Sports and party-poopers
One person noted that the celebrations have a childish "nyah nyah" air to them, typical in American sports culture. One wise sports commentator has already picked up on this in his response to the news of bin Laden's killing and its reception in the sports world: Sports, bin Laden and the New Normal - Dave Zirin/The Nation. He wisely points out how post-9/11 sports in America have been co-opted by the military as essentially a propaganda and recruiting tool. This immediately reminded me of Christian philosopher, James K.A. Smith's, excellent post last fall about Thanksgiving/Sports/the Military. At sporting events, Smith notes, soldiers are "revered as the warrior-priests of freedom." But freedom from/for what? "Well," Smith continues, "to shop." The emphases are different, as are the ends to which Smith and Zirin are pointing us, but their points resonate well with each other and are worth paying attention to.

Last week, on the day of the royal wedding, I read a grumpy post from a fellow Anabaptist in the U.K.: As a Christian, the royal wedding deeply disturbes me. As much as I agree with his assessment, that monarchy should strike Christians as antithetical to the confession that "Jesus is Lord," I made a remark on Facebook that on days like that, Anabaptists can be real "fun-haters." Well, here we are just a few days later and we have another example of Anabaptists being seen as fun-haters or party-poopers. When I said as much on Facebook again this morning, one of my friends back in Iowa, a Christian, asked: "C'mon...just a little part inside isn't smiling?" No. Not even a little part.

Shopping and the military
Americans have an addiction to violence and consumption, and the two are intertwined. It's the reason why football games at Thanksgiving become the occasions for revering the "warrior-priests of freedom" and advertising Black Friday deals. It's the reason that FOX can air its tremendously successful show "Glee" on one channel while, simultaneously, news pundits on another FOX channel criticize it for flaunting homosexuality and further destroying "traditional American family values." It's the reason why American "defense" contractors will pursue business in countries where American national interests may not be the first priority, but profit is. War, violence, and conflict are often predicated on a good/evil narrative which instills fear. Fear is tremendously powerful tool for control. In a media-drenched, consumer capitalist society such as ours, fear not only controls, it sells like gothcakes.

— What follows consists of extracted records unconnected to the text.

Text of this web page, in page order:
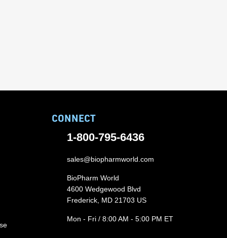
CONNECT
1-800-795-6436
sales@biopharmworld.com
BioPharm World
4600 Wedgewood Blvd
Frederick, MD 21703 US
Mon - Fri / 8:00 AM - 5:00 PM ET
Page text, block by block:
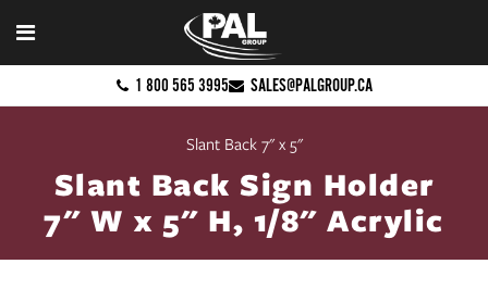
1 800 565 3995 SALES@PALGROUP.CA
Slant Back 7" x 5"
Slant Back Sign Holder
7" W x 5" H, 1/8" Acrylic
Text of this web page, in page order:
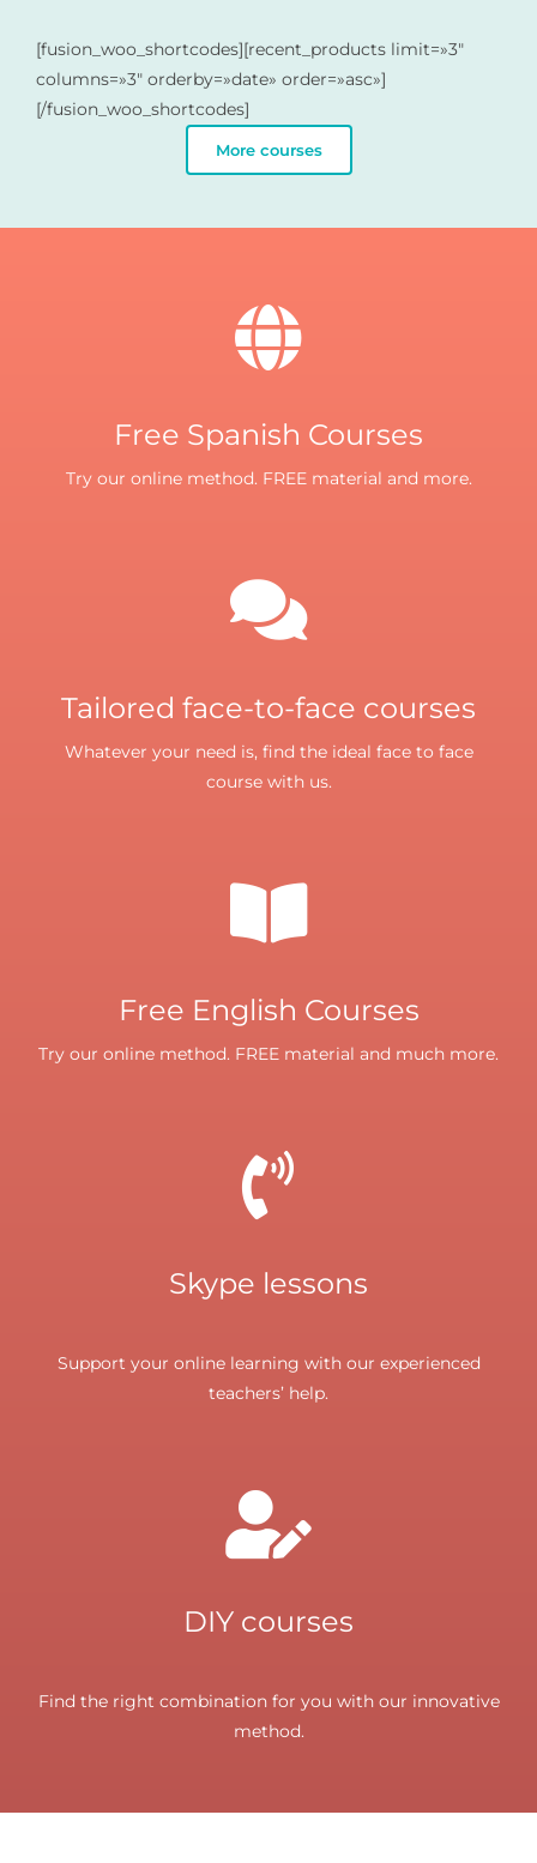
[fusion_woo_shortcodes][recent_products limit=»3″
columns=»3″ orderby=»date» order=»asc»]
[/fusion_woo_shortcodes]
More courses
Free Spanish Courses
Try our online method. FREE material and more.
Tailored face-to-face courses
Whatever your need is, find the ideal face to face
course with us.
Free English Courses
Try our online method. FREE material and much more.
Skype lessons
Support your online learning with our experienced
teachers’ help.
DIY courses
Find the right combination for you with our innovative
method.
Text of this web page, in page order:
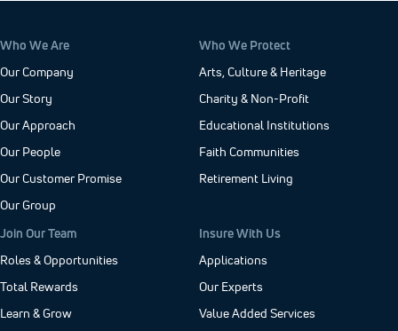
Who We Are
Our Company
Our Story
Our Approach
Our People
Our Customer Promise
Our Group
Who We Protect
Arts, Culture & Heritage
Charity & Non-Profit
Educational Institutions
Faith Communities
Retirement Living
Join Our Team
Roles & Opportunities
Total Rewards
Learn & Grow
Insure With Us
Applications
Our Experts
Value Added Services
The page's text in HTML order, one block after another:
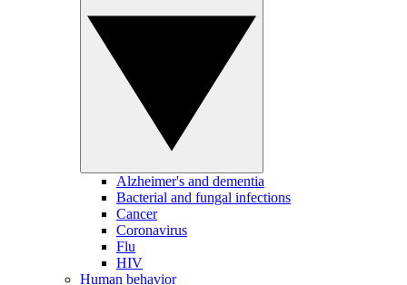
Alzheimer's and dementia
Bacterial and fungal infections
Cancer
Coronavirus
Flu
HIV
Human behavior
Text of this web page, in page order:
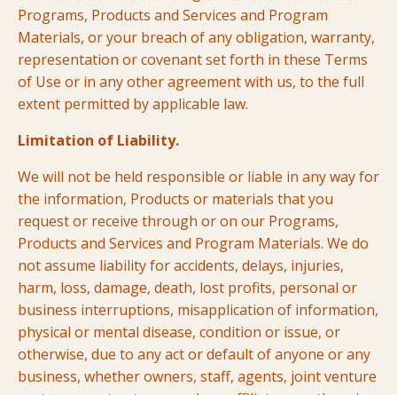
Programs, Products and Services and Program
Materials, or your breach of any obligation, warranty,
representation or covenant set forth in these Terms
of Use or in any other agreement with us, to the full
extent permitted by applicable law.
Limitation of Liability.
We will not be held responsible or liable in any way for
the information, Products or materials that you
request or receive through or on our Programs,
Products and Services and Program Materials. We do
not assume liability for accidents, delays, injuries,
harm, loss, damage, death, lost profits, personal or
business interruptions, misapplication of information,
physical or mental disease, condition or issue, or
otherwise, due to any act or default of anyone or any
business, whether owners, staff, agents, joint venture

From a theological view, there are so many points of antithesis to what I've said above that it's hard to even know where to start. As it relates to fear, notice how many times Jesus tells people to "be not afraid." I've recently posted about consumerism, so I'll say no more here.As it relates to nationalism, notice how Jesus shatters Hebrew nationalism in the new covenant; Jews and Gentiles alike have a place in God's in-breaking kingdom/reign, the new creation. As it relates to violence, look at a suffering messiah, God's chosen, dying - willingly - on a cross. Through his life, death, and resurrection, Jesus Christ made a nonviolent mockery of death and coercion. It is to that standard which Christians look. (And indeed this would have all sorts of joyous implications for non-Christians as well!)

So the death of a violent man by violent means will not end the insanity of terrorism; far from it. America's story just doesn't cut it. I won't celebrate it. Rather, I will celebrate the broken body of Christ, which is for the healing and reconciliation of the world in ways that any temporal nation-state or market economy could - given a million years - neither imagine nor enact. May that story so captivate us, shape our imaginations and bodies, that we can see violence, war, death, oppression, revenge, and arrogance for what they are: a sham. And then work against them with God's Spirit as our source for true life, true means, and life's true end in the fullness of God.